This implements the nodesbetween method, and it removes the newer method
and replaces it with calls to nodesbetween.
nodesbetween calculates all the changesets needed to have a complete
revision graph between a given set of base nodes and a given set of
head nodes.
--- a/mercurial/commands.py
+++ b/mercurial/commands.py
@@ -1193,7 +1193,7 @@ def incoming(ui, repo, source="default",
o = repo.findincoming(other)
if not o:
return
- o = other.newer(o)
+ o = other.changelog.nodesbetween(o)[0]
for n in o:
show_changeset(ui, other, changenode=n)
if opts['patch']:
@@ -1305,7 +1305,7 @@ def outgoing(ui, repo, dest="default-pus
dest = ui.expandpath(dest)
other = hg.repository(ui, dest)
o = repo.findoutgoing(other)
- o = repo.newer(o)
+ o = repo.changelog.nodesbetween(o)[0]
for n in o:
show_changeset(ui, repo, changenode=n)
if opts['patch']:
--- a/mercurial/localrepo.py
+++ b/mercurial/localrepo.py
@@ -700,32 +700,6 @@ class localrepository:
return r
- def newer(self, nodes):
- m = {}
- nl = []
- pm = {}
- cl = self.changelog
- t = l = cl.count()
-
- # find the lowest numbered node
- for n in nodes:
- l = min(l, cl.rev(n))
- m[n] = 1
-
- for i in xrange(l, t):
- n = cl.node(i)
- if n in m: # explicitly listed
- pm[n] = 1
- nl.append(n)
- continue
- for p in cl.parents(n):
- if p in pm: # parent listed
- pm[n] = 1
- nl.append(n)
- break
-
- return nl
-
def findincoming(self, remote, base=None, heads=None):
m = self.changelog.nodemap
search = []
@@ -922,7 +896,7 @@ class localrepository:
genread = util.chunkbuffer
def gengroup():
- nodes = self.newer(basenodes)
+ nodes = self.changelog.nodesbetween(basenodes)[0]
# construct the link map
linkmap = {}
--- a/mercurial/revlog.py
+++ b/mercurial/revlog.py
@@ -246,6 +246,149 @@ class revlog:
visit.append(p)
return reachable
+ def nodesbetween(self, roots=None, heads=None):
+ """Return a tuple containing three elements. Elements 1 and 2 contain
+ a final list bases and heads after all the unreachable ones have been
+ pruned. Element 0 contains a topologically sorted list of all
+
+ nodes that satisfy these constraints:
+ 1. All nodes must be descended from a node in roots (the nodes on
+ roots are considered descended from themselves).
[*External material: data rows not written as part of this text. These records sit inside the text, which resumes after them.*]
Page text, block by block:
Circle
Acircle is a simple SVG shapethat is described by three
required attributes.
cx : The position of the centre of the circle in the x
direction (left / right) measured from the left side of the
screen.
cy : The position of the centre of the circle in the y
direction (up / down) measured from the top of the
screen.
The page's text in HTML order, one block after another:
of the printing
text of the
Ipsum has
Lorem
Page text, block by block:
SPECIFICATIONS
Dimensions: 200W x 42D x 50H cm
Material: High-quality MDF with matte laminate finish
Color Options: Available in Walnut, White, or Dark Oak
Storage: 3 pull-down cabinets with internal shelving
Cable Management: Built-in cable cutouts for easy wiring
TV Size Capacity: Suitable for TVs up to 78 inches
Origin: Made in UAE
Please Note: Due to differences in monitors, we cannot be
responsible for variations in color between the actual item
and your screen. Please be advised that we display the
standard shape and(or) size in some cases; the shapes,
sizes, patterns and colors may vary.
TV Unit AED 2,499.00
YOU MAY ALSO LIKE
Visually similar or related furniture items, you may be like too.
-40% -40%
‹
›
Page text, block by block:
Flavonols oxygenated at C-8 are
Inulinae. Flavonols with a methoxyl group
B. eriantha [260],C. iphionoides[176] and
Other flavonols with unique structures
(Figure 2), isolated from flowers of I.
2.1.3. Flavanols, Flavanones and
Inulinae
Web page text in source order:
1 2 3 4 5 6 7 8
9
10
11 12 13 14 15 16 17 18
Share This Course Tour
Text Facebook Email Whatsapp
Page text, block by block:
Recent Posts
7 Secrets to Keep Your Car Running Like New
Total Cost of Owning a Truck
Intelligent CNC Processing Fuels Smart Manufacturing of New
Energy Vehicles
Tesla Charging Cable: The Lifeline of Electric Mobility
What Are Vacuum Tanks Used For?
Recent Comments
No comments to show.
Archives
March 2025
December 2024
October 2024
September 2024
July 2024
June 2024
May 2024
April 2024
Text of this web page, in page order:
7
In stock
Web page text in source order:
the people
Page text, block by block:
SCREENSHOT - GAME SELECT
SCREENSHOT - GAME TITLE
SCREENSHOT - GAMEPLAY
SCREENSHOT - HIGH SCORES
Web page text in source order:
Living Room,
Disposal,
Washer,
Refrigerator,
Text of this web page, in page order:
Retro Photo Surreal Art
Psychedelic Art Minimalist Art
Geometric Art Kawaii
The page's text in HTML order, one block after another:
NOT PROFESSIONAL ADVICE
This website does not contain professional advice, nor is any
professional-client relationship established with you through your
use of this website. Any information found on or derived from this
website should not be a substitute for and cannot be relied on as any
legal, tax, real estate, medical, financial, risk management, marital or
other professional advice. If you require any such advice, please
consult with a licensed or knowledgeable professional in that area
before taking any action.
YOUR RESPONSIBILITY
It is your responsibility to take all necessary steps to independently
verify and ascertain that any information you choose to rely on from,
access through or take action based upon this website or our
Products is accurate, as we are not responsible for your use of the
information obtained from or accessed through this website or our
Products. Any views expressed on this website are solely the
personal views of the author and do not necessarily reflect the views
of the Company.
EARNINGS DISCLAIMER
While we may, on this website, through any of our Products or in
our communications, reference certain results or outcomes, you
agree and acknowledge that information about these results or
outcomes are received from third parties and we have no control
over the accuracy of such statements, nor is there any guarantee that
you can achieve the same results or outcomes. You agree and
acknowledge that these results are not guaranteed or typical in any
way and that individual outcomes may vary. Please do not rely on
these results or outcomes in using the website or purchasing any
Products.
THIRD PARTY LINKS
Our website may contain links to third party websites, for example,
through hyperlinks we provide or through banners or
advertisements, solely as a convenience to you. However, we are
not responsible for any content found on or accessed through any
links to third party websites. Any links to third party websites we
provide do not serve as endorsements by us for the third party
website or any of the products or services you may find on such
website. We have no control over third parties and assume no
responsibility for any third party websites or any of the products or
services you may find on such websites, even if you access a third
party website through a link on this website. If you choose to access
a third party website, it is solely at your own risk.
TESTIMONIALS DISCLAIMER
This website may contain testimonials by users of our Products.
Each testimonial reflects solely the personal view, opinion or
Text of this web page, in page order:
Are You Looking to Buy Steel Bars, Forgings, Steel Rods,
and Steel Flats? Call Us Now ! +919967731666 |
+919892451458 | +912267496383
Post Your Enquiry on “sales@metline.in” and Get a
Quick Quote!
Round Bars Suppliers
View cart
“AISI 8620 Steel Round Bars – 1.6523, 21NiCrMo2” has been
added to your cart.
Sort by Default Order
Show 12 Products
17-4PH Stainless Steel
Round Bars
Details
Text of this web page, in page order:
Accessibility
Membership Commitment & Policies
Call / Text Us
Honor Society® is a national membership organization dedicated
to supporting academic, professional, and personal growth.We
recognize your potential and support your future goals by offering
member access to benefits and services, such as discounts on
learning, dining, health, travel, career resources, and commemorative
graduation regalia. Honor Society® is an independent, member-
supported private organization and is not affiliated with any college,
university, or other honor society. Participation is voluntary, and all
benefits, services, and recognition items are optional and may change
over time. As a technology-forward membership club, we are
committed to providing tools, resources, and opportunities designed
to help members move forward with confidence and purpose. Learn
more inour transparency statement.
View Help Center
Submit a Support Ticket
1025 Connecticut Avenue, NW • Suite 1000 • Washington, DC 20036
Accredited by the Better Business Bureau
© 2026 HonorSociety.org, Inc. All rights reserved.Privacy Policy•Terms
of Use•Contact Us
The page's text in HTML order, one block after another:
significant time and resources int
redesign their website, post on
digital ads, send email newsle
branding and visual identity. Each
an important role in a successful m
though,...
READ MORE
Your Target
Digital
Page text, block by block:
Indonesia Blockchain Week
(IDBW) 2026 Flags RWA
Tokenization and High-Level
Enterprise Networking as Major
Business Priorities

+ 2. All nodes must also be ancestors of a node in heads (the nodes in
+ heads are considered to be their own ancestors).
+
+ If roots is unspecified, nullid is assumed as the only root.
+ If heads is unspecified, it is taken to be the output of the
+ heads method (i.e. a list of all nodes in the repository that
+ have no children)."""
+ if roots is not None:
+ roots = list(roots)
+ lowestrev = min([self.rev(n) for n in roots])
+ else:
+ roots = [nullid] # Everybody's a descendent of nullid
+ lowestrev = -1
+ if (lowestrev == -1) and (heads is None):
+ # We want _all_ the nodes!
+ return ([self.node(r) for r in xrange(0, self.count())],
+ [nullid], list(self.heads()))
+ if heads is None:
+ # All nodes are ancestors, so the latest ancestor is the last
+ # node.
+ highestrev = self.count() - 1
+ # Set ancestors to None to signal that every node is an ancestor.
+ ancestors = None
+ # Set heads to an empty dictionary for later discovery of heads
+ heads = {}
+ else:
+ ancestors = {}
+ # Start at the top and keep marking parents until we're done.
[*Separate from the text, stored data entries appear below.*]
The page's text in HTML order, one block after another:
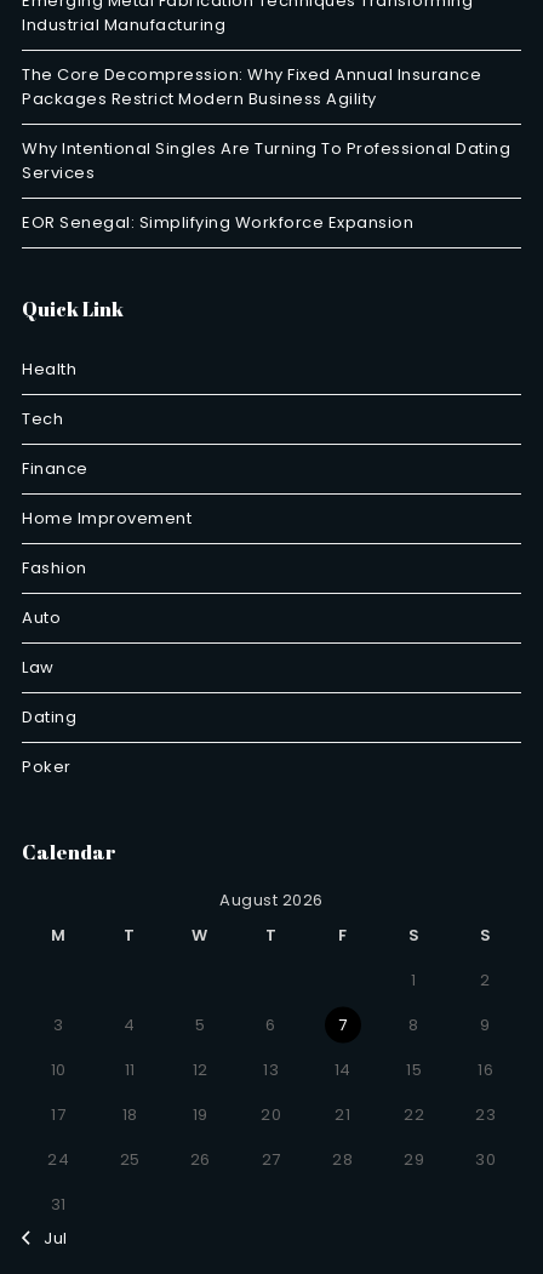
Industrial Manufacturing
The Core Decompression: Why Fixed Annual Insurance
Packages Restrict Modern Business Agility
Why Intentional Singles Are Turning To Professional Dating
Services
EOR Senegal: Simplifying Workforce Expansion
Quick Link
Health
Tech
Finance
Home Improvement
Fashion
Auto
Law
Dating
Poker
Calendar
August 2026
M
T W T F S
S
1
2
3
4 5 6 7 8
9
10
11 12 13 14 15
16
17
18 19 20 21 22
23
24
25 26 27 28 29
30
31
Jul
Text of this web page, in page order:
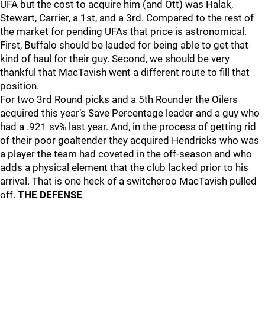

+ nodestotag = list(heads)
+ # Turn heads into a dictionary so we can remove 'fake' heads.
+ # Also, later we will be using it to filter out the heads we can't
+ # find from roots.
+ heads = dict.fromkeys(heads, 0)
+ # Remember where the top was so we can use it as a limit later.
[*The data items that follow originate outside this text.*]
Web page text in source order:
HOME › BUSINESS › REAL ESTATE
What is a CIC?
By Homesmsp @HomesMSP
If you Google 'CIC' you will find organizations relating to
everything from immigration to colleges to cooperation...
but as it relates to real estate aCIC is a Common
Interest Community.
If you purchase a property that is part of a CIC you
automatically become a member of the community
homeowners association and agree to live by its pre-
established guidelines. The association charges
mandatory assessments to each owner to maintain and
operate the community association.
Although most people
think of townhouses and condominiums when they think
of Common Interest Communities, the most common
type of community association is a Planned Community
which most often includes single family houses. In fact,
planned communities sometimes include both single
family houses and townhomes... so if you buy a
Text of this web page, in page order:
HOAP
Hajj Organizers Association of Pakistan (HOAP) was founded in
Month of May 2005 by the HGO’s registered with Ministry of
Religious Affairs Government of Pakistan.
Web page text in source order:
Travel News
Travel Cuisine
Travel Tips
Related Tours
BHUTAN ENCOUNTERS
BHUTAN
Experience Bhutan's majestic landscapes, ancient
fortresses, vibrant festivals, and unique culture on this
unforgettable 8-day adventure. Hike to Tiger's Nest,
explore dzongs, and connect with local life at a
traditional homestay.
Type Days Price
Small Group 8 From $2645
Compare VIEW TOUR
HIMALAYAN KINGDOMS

+ highestrev = max([self.rev(n) for n in nodestotag])
+ while nodestotag:
+ # grab a node to tag
+ n = nodestotag.pop()
+ # Never tag nullid
+ if n == nullid:
+ continue
+ # A node's revision number represents its place in a
+ # topologically sorted list of nodes.
+ r = self.rev(n)
+ if r >= lowestrev:
+ if n not in ancestors:
+ # If we are possibly a descendent of one of the roots
+ # and we haven't already been marked as an ancestor
+ ancestors[n] = 1 # Mark as ancestor
+ # Add non-nullid parents to list of nodes to tag.
+ nodestotag.extend([p for p in self.parents(n) if
+ p != nullid])
+ elif n in heads: # We've seen it before, is it a fake head?
+ # So it is, real heads should not be the ancestors of
+ # any other heads.
+ heads.pop(n)
+ # Now that we have our set of ancestors, we want to remove any
+ # roots that are not ancestors.
+
+ # If one of the roots was nullid, everything is included anyway.
+ if lowestrev > -1:
+ # But, since we weren't, let's recompute the lowest rev to not
+ # include roots that aren't ancestors.
+
+ # Filter out roots that aren't ancestors of heads
+ roots = [n for n in roots if n in ancestors]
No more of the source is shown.